> **ASSIGNMENT**
Once you reach the line containing "the undoing of", return it and every line after it exactly, through the end of the records below, with no pictures.

> **Data records**
:::::

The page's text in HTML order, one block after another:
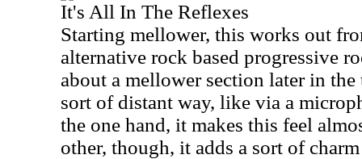
It's All In The Reflexes
Starting mellower, this works out
alternative rock based progressive
about a mellower section later in
sort of distant way, like via a
the one hand, it makes this feel
other, though, it adds a sort of
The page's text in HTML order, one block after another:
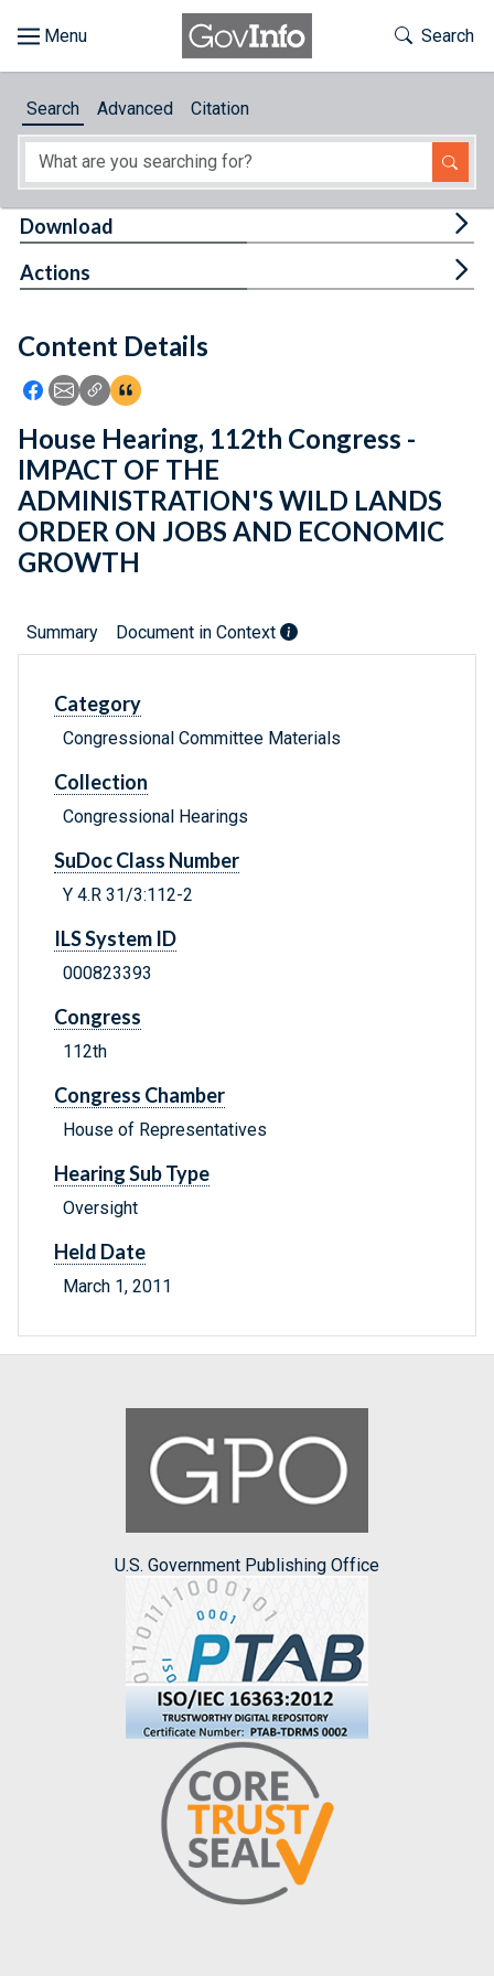
About
Feedback
Toggle
Search
Search Advanced Citation
Content Details
Icon: Share using Facebook
Icon: Share using Email
Icon: Copy Link URL
Icon:View Citations
Download
Actions
House Hearing, 112th Congress -
IMPACT OF THE
ADMINISTRATION'S WILD LANDS
ORDER ON JOBS AND ECONOMIC
GROWTH
Summary Document in Context
Category
Congressional Committee Materials
Collection
Congressional Hearings
SuDoc Class Number
Y 4.R 31/3:112-2
ILS System ID
000823393
Congress
112th
Congress Chamber
House of Representatives
Hearing Sub Type
Oversight
Held Date
March 1, 2011
U.S. Government Publishing Office
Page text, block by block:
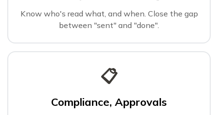
Know who's read what, and when. Close the gap
between "sent" and "done".
📋
Compliance, Approvals
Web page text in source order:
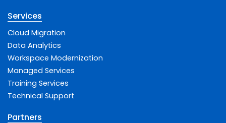
Services
Cloud Migration
Data Analytics
Workspace Modernization
Managed Services
Training Services
Technical Support
Partners
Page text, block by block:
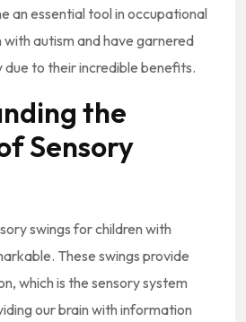
an essential tool in occupational
autism and have garnered
to their incredible benefits.
the
Sensory
swings for children with
These swings provide
which is the sensory system
our brain with information
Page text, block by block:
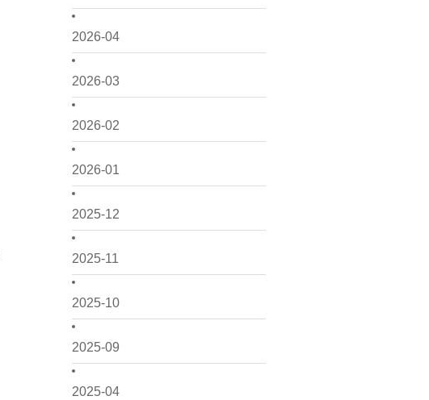
2026-04
2026-03
2026-02
2026-01
2025-12
2025-11
2025-10
2025-09
2025-04
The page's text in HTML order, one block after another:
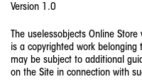
Version 1.0
The uselessobjects Online
is a copyrighted work
may be subject to additional
on the Site in connection with
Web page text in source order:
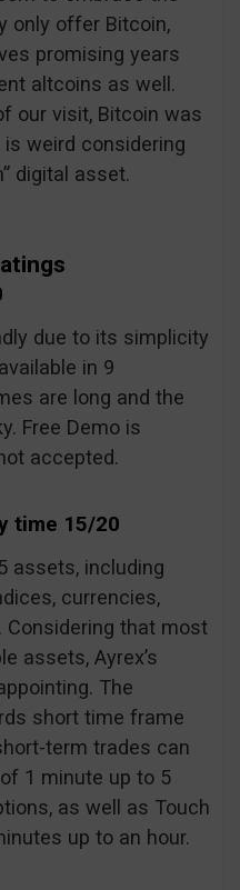
only offer Bitcoin,
promising years
altcoins as well.
our visit, Bitcoin was
is weird considering
digital asset.
due to its simplicity
in 9
are long and the
Free Demo is
accepted.
time 15/20
assets, including
currencies,
Considering that most
assets, Ayrex’s
The
short time frame
term trades can
1 minute up to 5
as well as Touch
up to an hour.
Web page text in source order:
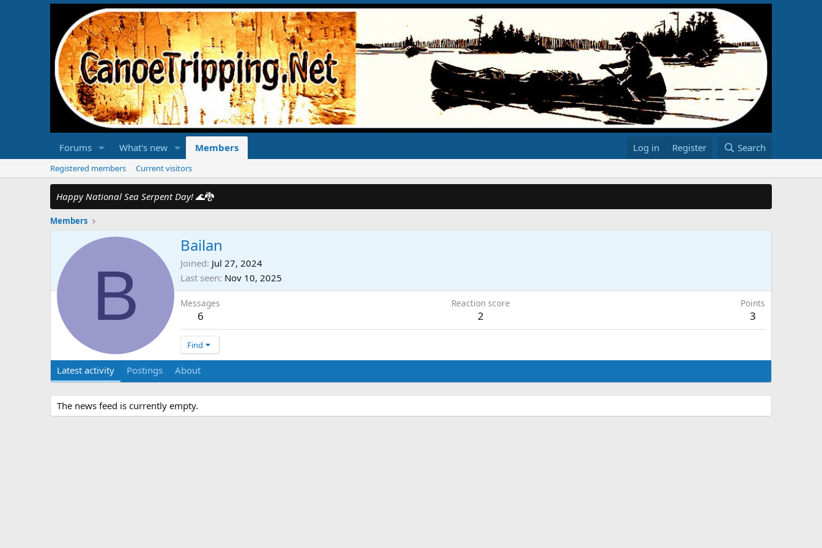
Forums What's new Members Log in Register Search
Registered members Current visitors
Happy National Sea Serpent Day! 🌊🐉
Members
B
Bailan
Joined Jul 27, 2024
Last seen Nov 10, 2025
Messages
6
Reaction score
2
Points
3
Find
Latest activity Postings About
The news feed is currently empty.
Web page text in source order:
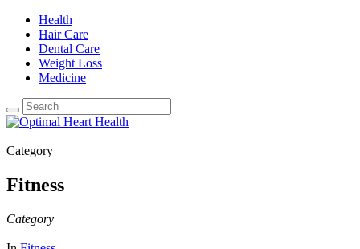
Health
Hair Care
Dental Care
Weight Loss
Medicine
Category
Fitness
Category
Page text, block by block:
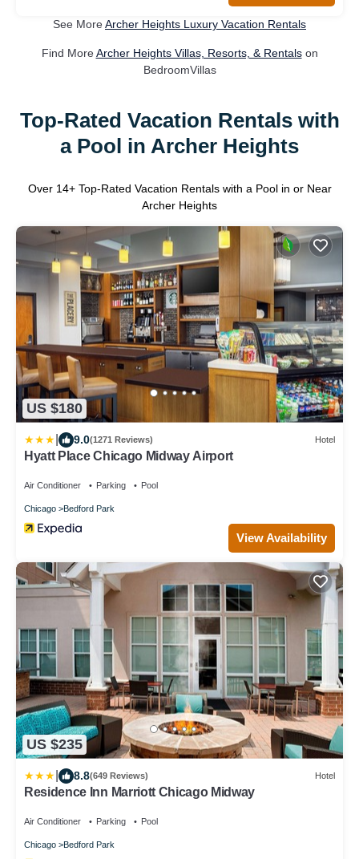
See MoreArcher Heights Luxury Vacation Rentals
Find MoreArcher Heights Villas, Resorts, & Rentalson
BedroomVillas
Top-Rated Vacation Rentals with
a Pool in Archer Heights
Over 14+ Top-Rated Vacation Rentals with a Pool in or Near
Archer Heights
US $180
9.0(1271 Reviews) Hotel
Hyatt Place Chicago Midway Airport
Air Conditioner Parking Pool
Chicago Bedford Park
View Availability
US $235
8.8(649 Reviews) Hotel
Residence Inn Marriott Chicago Midway
Air Conditioner Parking Pool
Chicago Bedford Park
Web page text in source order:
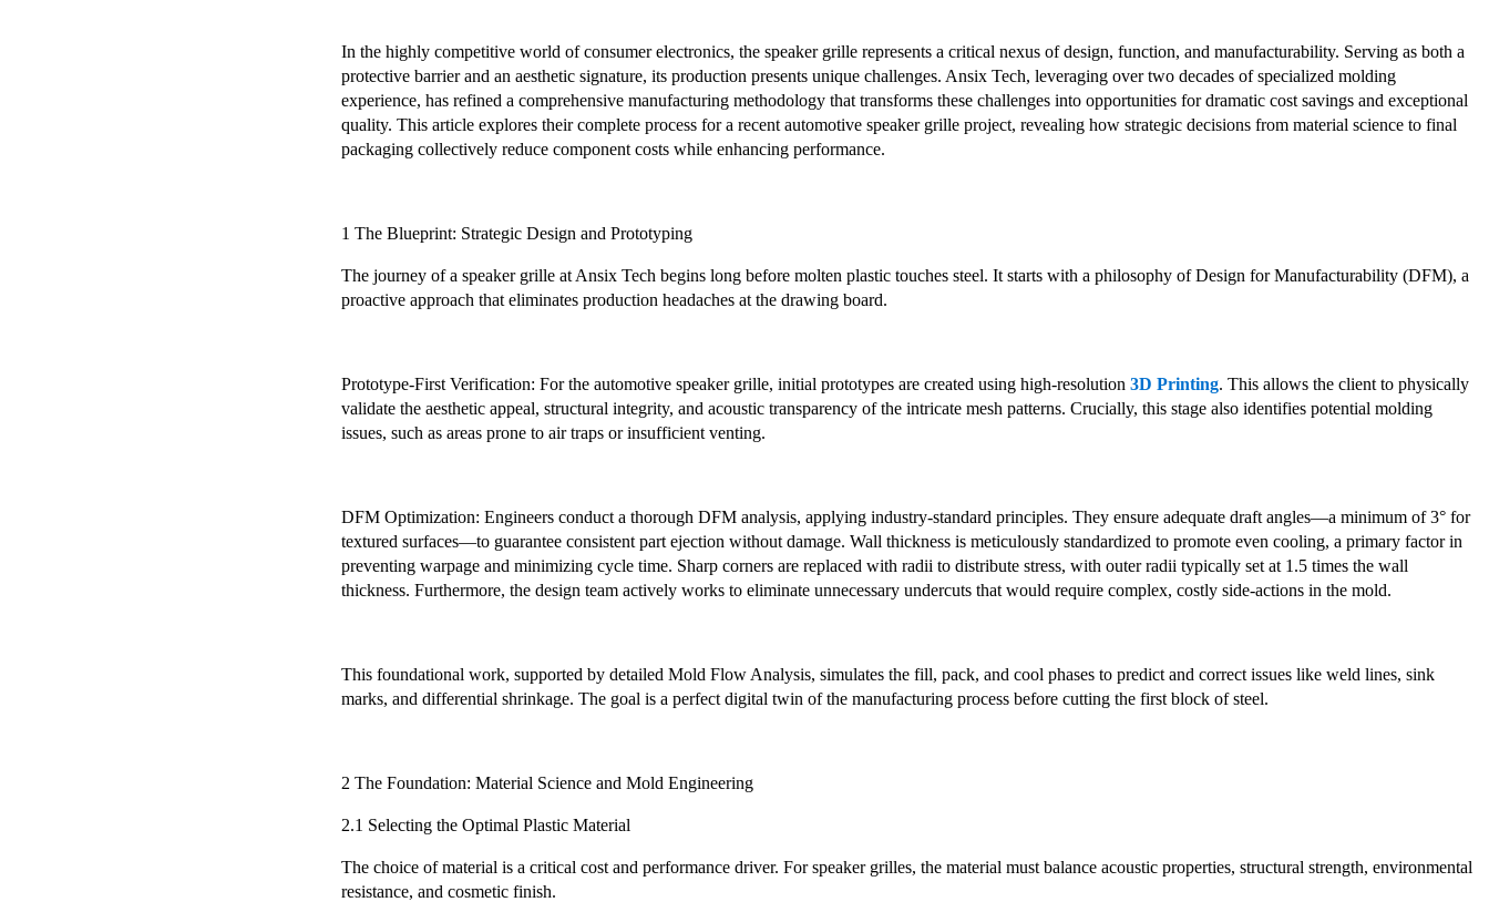
In the highly competitive world of consumer electronics, the speaker grille represents a critical nexus of design, function, and manufacturability. Serving as both a
protective barrier and an aesthetic signature, its production presents unique challenges. Ansix Tech, leveraging over two decades of specialized molding
experience, has refined a comprehensive manufacturing methodology that transforms these challenges into opportunities for dramatic cost savings and exceptional
quality. This article explores their complete process for a recent automotive speaker grille project, revealing how strategic decisions from material science to final
packaging collectively reduce component costs while enhancing performance.
1 The Blueprint: Strategic Design and Prototyping
The journey of a speaker grille at Ansix Tech begins long before molten plastic touches steel. It starts with a philosophy of Design for Manufacturability (DFM), a
proactive approach that eliminates production headaches at the drawing board.
Prototype-First Verification: For the automotive speaker grille, initial prototypes are created using high-resolution 3D Printing. This allows the client to physically
validate the aesthetic appeal, structural integrity, and acoustic transparency of the intricate mesh patterns. Crucially, this stage also identifies potential molding
issues, such as areas prone to air traps or insufficient venting.
DFM Optimization: Engineers conduct a thorough DFM analysis, applying industry-standard principles. They ensure adequate draft angles—a minimum of 3° for
textured surfaces—to guarantee consistent part ejection without damage. Wall thickness is meticulously standardized to promote even cooling, a primary factor in
preventing warpage and minimizing cycle time. Sharp corners are replaced with radii to distribute stress, with outer radii typically set at 1.5 times the wall
thickness. Furthermore, the design team actively works to eliminate unnecessary undercuts that would require complex, costly side-actions in the mold.
This foundational work, supported by detailed Mold Flow Analysis, simulates the fill, pack, and cool phases to predict and correct issues like weld lines, sink
marks, and differential shrinkage. The goal is a perfect digital twin of the manufacturing process before cutting the first block of steel.
2 The Foundation: Material Science and Mold Engineering
2.1 Selecting the Optimal Plastic Material
The choice of material is a critical cost and performance driver. For speaker grilles, the material must balance acoustic properties, structural strength, environmental
resistance, and cosmetic finish.
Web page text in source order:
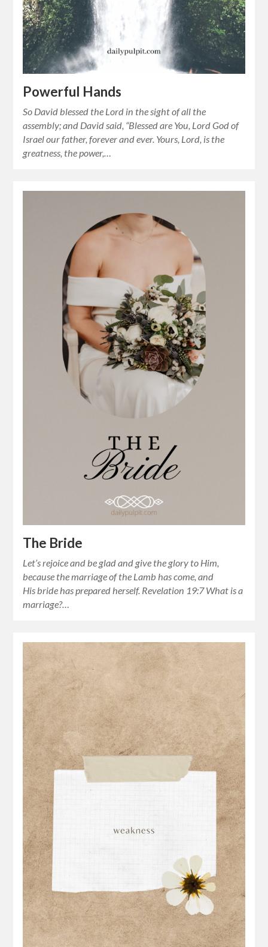
Powerful Hands
So David blessed the Lord in the sight of all the
assembly; and David said, “Blessed are You, Lord God of
Israel our father, forever and ever. Yours, Lord, is the
greatness, the power,…
The Bride
Let’s rejoice and be glad and give the glory to Him,
because the marriage of the Lamb has come, and
His bride has prepared herself. Revelation 19:7 What is a
marriage?…
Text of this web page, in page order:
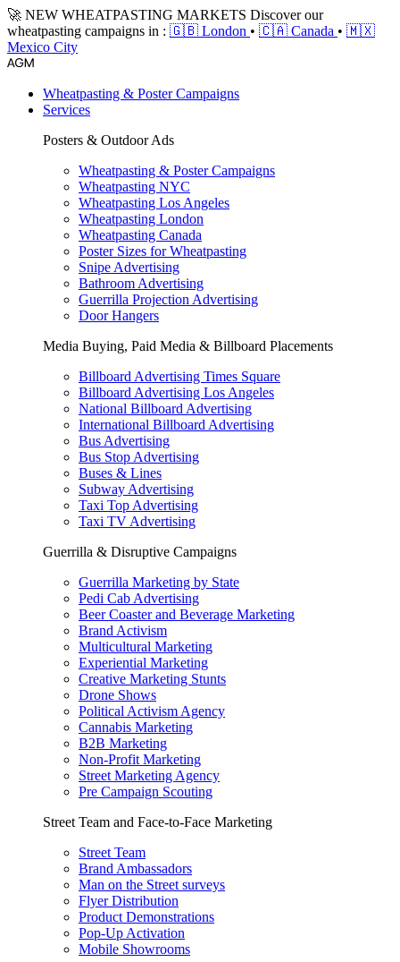
🚀 NEW WHEATPASTING MARKETS Discover our
wheatpasting campaigns in : 🇬🇧 London • 🇨🇦 Canada • 🇲🇽
Mexico City
Wheatpasting & Poster Campaigns
Services
Posters & Outdoor Ads
Wheatpasting & Poster Campaigns
Wheatpasting NYC
Wheatpasting Los Angeles
Wheatpasting London
Wheatpasting Canada
Poster Sizes for Wheatpasting
Snipe Advertising
Bathroom Advertising
Guerrilla Projection Advertising
Door Hangers
Media Buying, Paid Media & Billboard Placements
Billboard Advertising Times Square
Billboard Advertising Los Angeles
National Billboard Advertising
International Billboard Advertising
Bus Advertising
Bus Stop Advertising
Buses & Lines
Subway Advertising
Taxi Top Advertising
Taxi TV Advertising
Guerrilla & Disruptive Campaigns
Guerrilla Marketing by State
Pedi Cab Advertising
Beer Coaster and Beverage Marketing
Brand Activism
Multicultural Marketing
Experiential Marketing
Creative Marketing Stunts
Drone Shows
Political Activism Agency
Cannabis Marketing
B2B Marketing
Non-Profit Marketing
Street Marketing Agency
Pre Campaign Scouting
Street Team and Face-to-Face Marketing
Street Team
Brand Ambassadors
Man on the Street surveys
Flyer Distribution
Product Demonstrations
Pop-Up Activation
Mobile Showrooms
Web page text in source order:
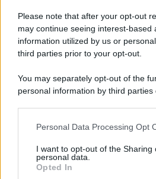
Please note that after your opt-out
may continue seeing interest-based
information utilized by us or
third parties prior to your opt-out.
You may separately opt-out of the
personal information by third parties
This information may also be
disclose it to other third parties.
Please note that this website/app
Personal Data Processing Opt
I want to opt-out of the Sharing
personal data.
Opted In
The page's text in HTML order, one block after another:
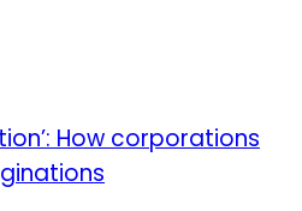
How corporations
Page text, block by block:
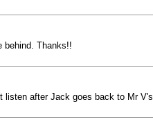
behind. Thanks!!
listen after Jack goes back to Mr V's
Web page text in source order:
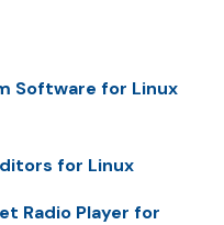
Software for Linux
for Linux
Radio Player for
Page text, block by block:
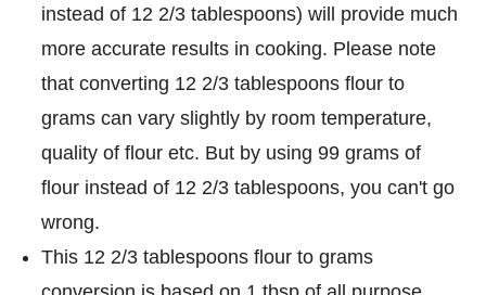
instead of 12 2/3 tablespoons) will provide much
more accurate results in cooking. Please note
that converting 12 2/3 tablespoons flour to
grams can vary slightly by room temperature,
quality of flour etc. But by using 99 grams of
flour instead of 12 2/3 tablespoons, you can't go
wrong.
This 12 2/3 tablespoons flour to grams
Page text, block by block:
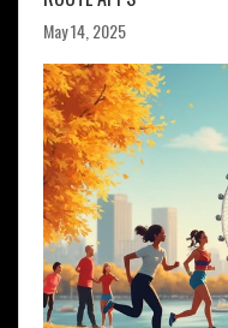
May 14, 2025
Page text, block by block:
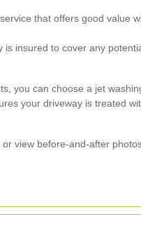
that offers good value
is insured to cover any
you can choose a jet
your driveway is treated
view before-and-after
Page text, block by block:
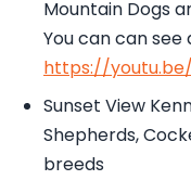
Mountain Dogs
You can can
https://
Sunset View
Shepherds,
breeds
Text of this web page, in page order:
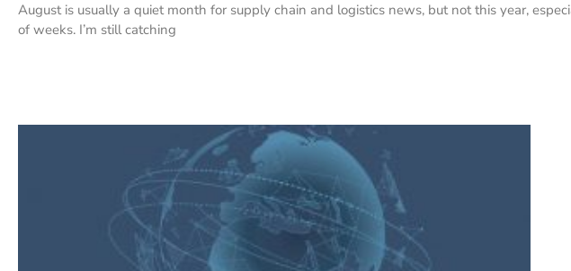
August is usually a quiet month for supply chain and logistics news, but not this year,
of weeks. I’m still catching
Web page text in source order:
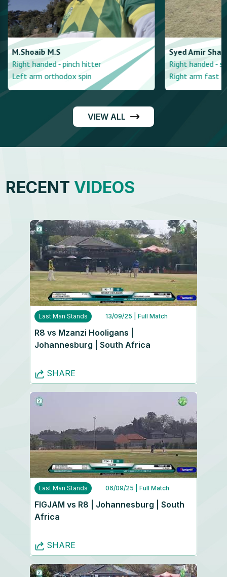
M.Shoaib M.S
Right handed - pinch hitter
Left arm orthodox spin
Syed Amir Shah
Right handed -
Right arm fast
VIEW ALL
RECENT VIDEOS
Last Man Stands 13/09/25 | Full Match
R8 vs Mzanzi Hooligans |
Johannesburg | South Africa
SHARE
Last Man Stands 06/09/25 | Full Match
FIGJAM vs R8 | Johannesburg | South
Africa
SHARE
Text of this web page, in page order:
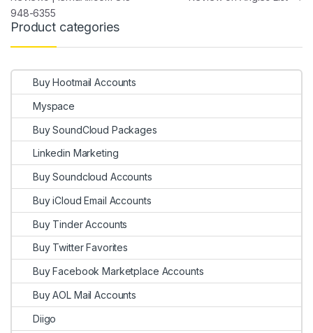
948-6355
Product categories
Buy Hootmail Accounts
Myspace
Buy SoundCloud Packages
Linkedin Marketing
Buy Soundcloud Accounts
Buy iCloud Email Accounts
Buy Tinder Accounts
Buy Twitter Favorites
Buy Facebook Marketplace Accounts
Buy AOL Mail Accounts
Diigo
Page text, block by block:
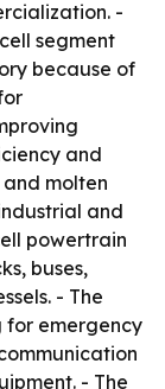
-
segment
because of
and
molten
and
powertrain
buses,
- The
for emergency
- The
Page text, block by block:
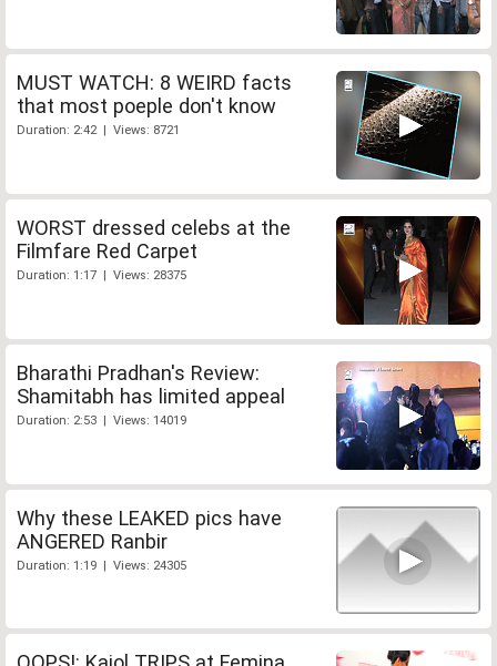
MUST WATCH: 8 WEIRD facts
that most poeple don't know
Duration: 2:42 | Views: 8721
WORST dressed celebs at the
Filmfare Red Carpet
Duration: 1:17 | Views: 28375
Bharathi Pradhan's Review:
Shamitabh has limited appeal
Duration: 2:53 | Views: 14019
Why these LEAKED pics have
ANGERED Ranbir
Duration: 1:19 | Views: 24305
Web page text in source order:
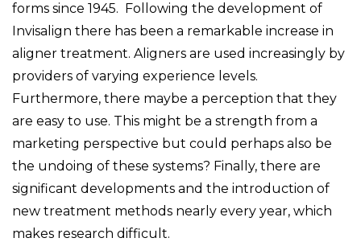
forms since 1945. Following the development of
Invisalign there has been a remarkable increase in
aligner treatment. Aligners are used increasingly by
providers of varying experience levels.
Furthermore, there maybe a perception that they
are easy to use. This might be a strength from a
marketing perspective but could perhaps also be
the undoing of these systems? Finally, there are
significant developments and the introduction of
new treatment methods nearly every year, which
makes research difficult.
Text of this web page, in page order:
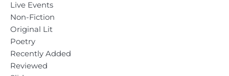
Live Events
Non-Fiction
Original Lit
Poetry
Recently Added
Reviewed
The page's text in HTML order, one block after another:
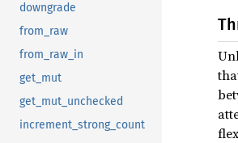
downgrade
from_raw
from_raw_in
get_mut
get_mut_unchecked
increment_strong_count
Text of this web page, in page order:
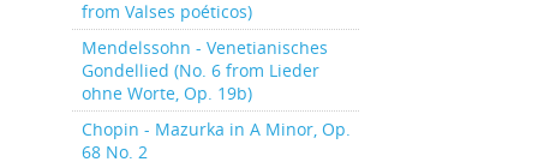
from Valses poéticos)
Mendelssohn - Venetianisches
Gondellied (No. 6 from Lieder
ohne Worte, Op. 19b)
Chopin - Mazurka in A Minor, Op.
68 No. 2

:::::

> **EXERCISE SOLUTION**
the undoing of these systems? Finally, there are
significant developments and the introduction of
new treatment methods nearly every year, which
makes research difficult.
Text of this web page, in page order:
Live Events
Non-Fiction
Original Lit
Poetry
Recently Added
Reviewed
The page's text in HTML order, one block after another:
downgrade
from_raw
from_raw_in
get_mut
get_mut_unchecked
increment_strong_count
Text of this web page, in page order:
from Valses poéticos)
Mendelssohn - Venetianisches
Gondellied (No. 6 from Lieder
ohne Worte, Op. 19b)
Chopin - Mazurka in A Minor, Op.
68 No. 2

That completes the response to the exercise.